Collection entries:

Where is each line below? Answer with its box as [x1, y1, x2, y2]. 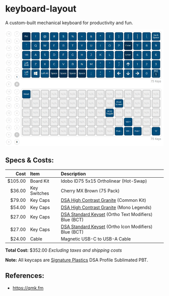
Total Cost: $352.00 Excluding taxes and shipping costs [5, 247, 122, 253]
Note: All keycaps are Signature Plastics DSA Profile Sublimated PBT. [5, 257, 148, 263]
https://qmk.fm [12, 285, 44, 291]
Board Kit [30, 178, 49, 184]
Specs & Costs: [5, 156, 54, 164]
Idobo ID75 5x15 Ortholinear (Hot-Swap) [60, 178, 147, 184]
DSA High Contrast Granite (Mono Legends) [60, 204, 152, 210]
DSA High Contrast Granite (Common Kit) [60, 197, 146, 203]
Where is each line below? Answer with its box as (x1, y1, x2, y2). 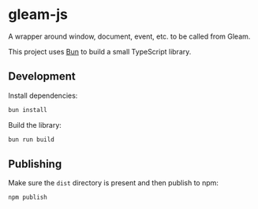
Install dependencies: (8, 91, 78, 100)
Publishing (8, 157, 62, 170)
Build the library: (8, 120, 62, 129)
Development (8, 69, 77, 84)
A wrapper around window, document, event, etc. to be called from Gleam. (8, 32, 251, 41)
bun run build (8, 136, 55, 144)
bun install (8, 106, 47, 114)
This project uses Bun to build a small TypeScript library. (8, 47, 192, 56)
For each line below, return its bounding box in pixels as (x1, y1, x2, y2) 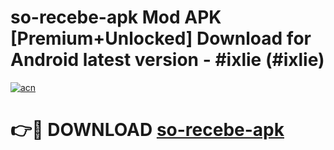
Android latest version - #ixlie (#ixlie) (10, 49, 325, 71)
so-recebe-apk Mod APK (10, 6, 222, 29)
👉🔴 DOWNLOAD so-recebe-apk (10, 119, 285, 141)
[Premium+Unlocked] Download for (10, 27, 312, 50)

● WHAT YOU HAVE TO DO
Pictures are to be dropped, and the remaining data set down exactly.

● EXERCISE RESULT
Where is each line below? Answer with its box as [x1, y1, x2, y2]. 
Total Cost: $352.00 Excluding taxes and shipping costs [5, 247, 122, 253]
Note: All keycaps are Signature Plastics DSA Profile Sublimated PBT. [5, 257, 148, 263]
https://qmk.fm [12, 285, 44, 291]
Board Kit [30, 178, 49, 184]
Specs & Costs: [5, 156, 54, 164]
Idobo ID75 5x15 Ortholinear (Hot-Swap) [60, 178, 147, 184]
DSA High Contrast Granite (Mono Legends) [60, 204, 152, 210]
DSA High Contrast Granite (Common Kit) [60, 197, 146, 203]
Where is each line below? Answer with its box as (x1, y1, x2, y2). 
Install dependencies: (8, 91, 78, 100)
Publishing (8, 157, 62, 170)
Build the library: (8, 120, 62, 129)
Development (8, 69, 77, 84)
A wrapper around window, document, event, etc. to be called from Gleam. (8, 32, 251, 41)
bun run build (8, 136, 55, 144)
bun install (8, 106, 47, 114)
This project uses Bun to build a small TypeScript library. (8, 47, 192, 56)
For each line below, return its bounding box in pixels as (x1, y1, x2, y2) 
Android latest version - #ixlie (#ixlie) (10, 49, 325, 71)
so-recebe-apk Mod APK (10, 6, 222, 29)
👉🔴 DOWNLOAD so-recebe-apk (10, 119, 285, 141)
[Premium+Unlocked] Download for (10, 27, 312, 50)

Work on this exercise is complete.